Initially you might be disappointed to learn that dynamic types aren’t supported in LINQ. LINQ relies exclusively on extension methods to carry out each query expression operation. Extension methods cannot be resolved at runtime due to the lack of information in the compiled assembly. Extension methods are introduced into scope by adding the assembly containing the extension into scope via a using clause, which is available at compile time for method resolutions, but not available at runtime—hence no LINQ support. However, this only means you can’t define collection types as dynamic, but you can use dynamic types at the instance level (the types in the collections being queried), as you will see in the following example.

For this example we create a type that allows comma delimited text files to be read and queried in an elegant way, often useful when importing data from another application. By “elegant” I mean not hard-coding any column name definitions into string literals in our importing code, but rather, allowing direct access to fields just like they are traditional property accessors. This type of interface is often called a fluent interface.
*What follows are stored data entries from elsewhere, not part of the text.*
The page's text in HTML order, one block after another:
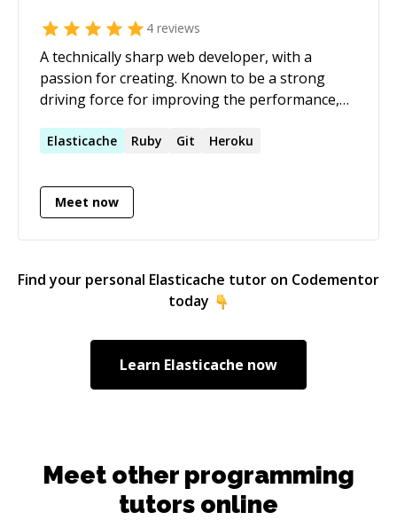
4 reviews
A technically sharp web developer, with a
passion for creating. Known to be a strong
driving force for improving the performance,
Developer, able to quickly adapt and learn new
working in a team environment, with open
communications. Ability to uncover answers to
Elasticache Ruby Git Heroku
Meet now
Find your personal Elasticache tutor on Codementor
today
Learn Elasticache now
Meet other programming
tutors online
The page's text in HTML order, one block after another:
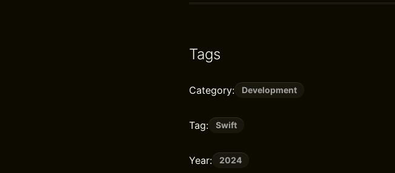
Tags
Category: Development
Tag: Swift
Year: 2024
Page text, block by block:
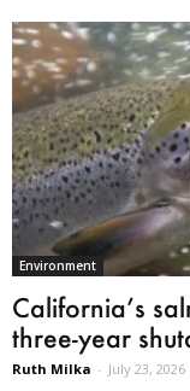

Given the sample CSV file content shown in Listing 8-5, the intention is to allow coders to directly reference the data columns in each row by their relevant header names, defined in the first row—that is FirstName, LastName, and State.

Listing 8-5. Comma separated value (CSV) file content used as example content

image

The first row contains the column names for each row of the file, and this particular implementation expects this to always be the case. When writing LINQ queries against files of this format, referring to each row value in a column by the header name makes for easily comprehensible queries. The goal is to write the code shown in Listing 8-6, and this code compiling without a specific backing class from every CSV file type to be processed. (Think of it like coding against a dynamic anonymous type for the given input file header definition.)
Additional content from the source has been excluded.